他でもない狭井三兄弟が、山の中腹を拠点としていた。
元は牧場だったらしい。その一帯の斜面だけは切り拓かれていて、柵で囲われている。牛舎もあるが、中に牛はいないし、管理する人間の姿もない。放棄された施設に狭井たちは遠慮なく上がり込み、管理小屋で休んでいた。
赤星たちが不用意に山に入れば、遭遇していた可能性は極めて高い。そうなれば、間違いなく戦闘に突入していただろう。
生存することを至上命題とした場合、遭遇が避けられたのは双方にとって幸運だったが、より幸運なのは狭井たちのほうだった。
薬剤を二錠使ってしまったとはいえ、まだ一錠残している赤星たちに対し、狭井たちは三錠使い切ってしまっていた。

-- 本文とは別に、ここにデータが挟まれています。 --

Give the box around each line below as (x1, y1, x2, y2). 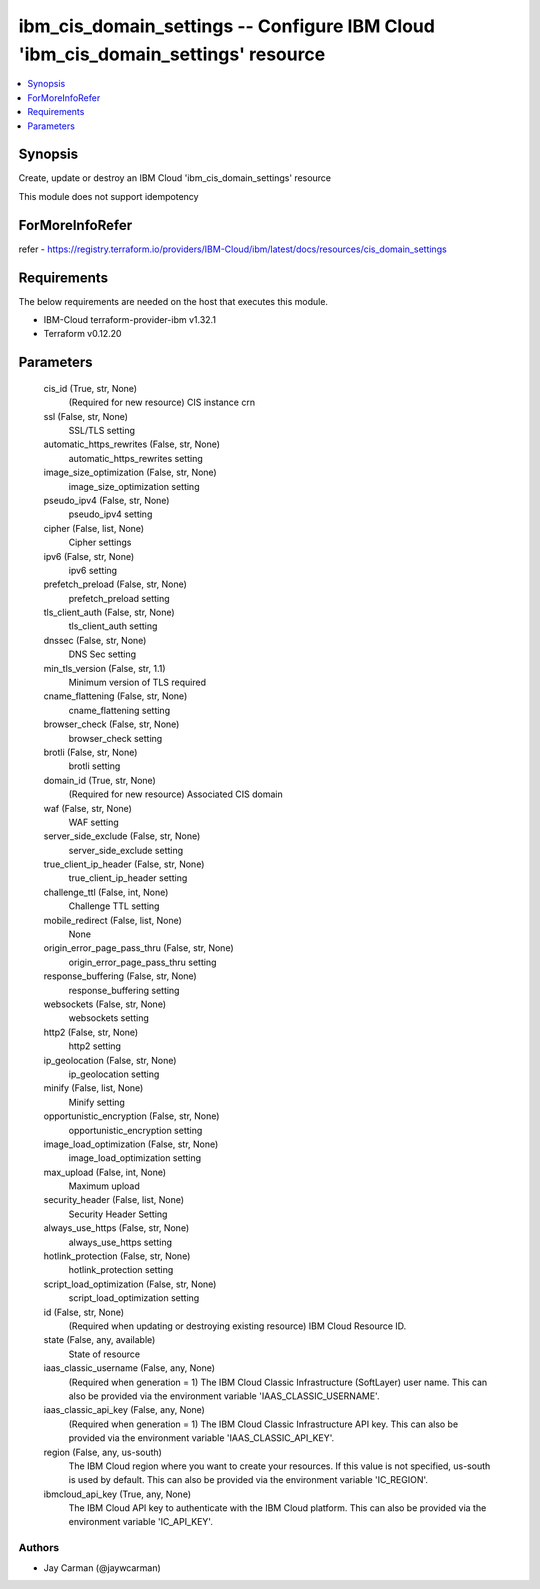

試験開始直後に長男の肇が、続いて、赤星に対抗するために三太が身体強化した。
ふたりが暴れ回っている間、次男の丈嗣は身を潜めていた。講堂の壁が二カ所で破壊され、生存者数百名が外へ逃れたので、丈嗣は彼らを始末するために薬剤を使った。
三人合計で、八百名以上の殺戮。
その代償として、薬剤の手持ちがなくなった。
彼らとしても予定外の状況ではあった。殺した相手から薬剤を奪えれば万事問題ない、と計算して動いたのだ。しかし、身体強化した状態では、錠剤を壊さずに手に取ることが困難だった。そっと摘むように持っても粉砕してしまう。薬の存在は前もって知っていたものの、自分で服用するのは初めてだったため、力を完全には制御できなかった。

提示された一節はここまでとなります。